As Armas de Jane, em análise

Em As Armas de Jane de Gavin O’Connor, Natalie Portman assume o papel de uma mulher que tenta sobreviver e salvar a sua família nos perigosos tempos do Velho Oeste americano.

As Armas de Jane

Depois de anos de atribulada produção, parecia que As Armas de Jane era um projeto condenado a nunca ser completo. Mas, talvez singularmente pela força de vontade da sua protagonista e produtora Natalie Portman, o projeto conseguiu ser finalizado e agora temo-lo nas nossas salas de cinema. Tudo isso depois de Michael Fassbender ter abandonado o projeto por conflitos com a realizadora Lynne Ramsay, ao que se seguiu o abandono do projeto pela própria cineasta e pelo diretor de fotografia. Jude Law também abandonou este malfadado filme, levando a uma quase absoluta restruturação do elenco, mas, no final, lá se conseguiu fechar este pesadelo de filmagens. Será que todas estas complicações valeram a pena?

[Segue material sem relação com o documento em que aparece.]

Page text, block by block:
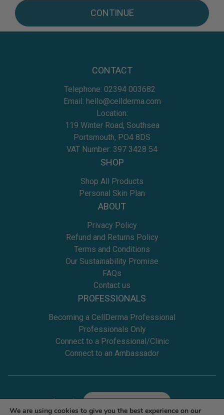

A resposta sumária é não. Mas é curioso verificar como é que o filme, na sua derradeira forma, acaba por se revelar um fracasso. Seria de esperar que, como muitos outros projetos semelhantes, As Armas de Jane exibisse as cicatrizes do caos que se verificou atrás das câmaras. O que aconteceu, pelo contrário, é que, possivelmente na esperança de apresentar uma obra de aparência sólida e competente, todos os artistas envolvidos se parecem ter prendido a si mesmos num registo de displicente pragmatismo, onde não se exibe o mínimo esforço ou inspiração. Basicamente, estamos a ver uma obra que peca exatamente pela segurança, de onde germina um atroz aborrecimento capaz de adormecer mesmo as audiências mais apaixonadas por westerns. E o filme tem só 98 minutos!

As Armas de Jane

A história desta trágica produção, escrita parcialmente por Joel Edgerton e que ganhou lugar na prestigiada blacklist de argumentos por filmar, centra-se em volta da personagem titular, Jane Hammond, uma mulher do Velho Oeste que um dia vê o seu marido chegar a casa trucidado por balas e à beira da morte. Os atacantes de Bill Hammond foram os perigosos Bishop Boys, um gangue de onde Jane e seu marido tinham fugido anos antes, quando ela julgou que o seu primeiro esposo, Dan Frost, havia sido vítima da carnificina da guerra civil. Como seria de esperar, a única pessoa a quem Jane pode pedir ajuda quando vê a sua família e casa ameaçados pelo gangue de criminosos é, nem mais nem menos, que o seu primeiro marido que afinal não tinha morrido na guerra e que agora terá de proteger a mulher que em tempos o traiu como nunca ninguém antes o tinha feito.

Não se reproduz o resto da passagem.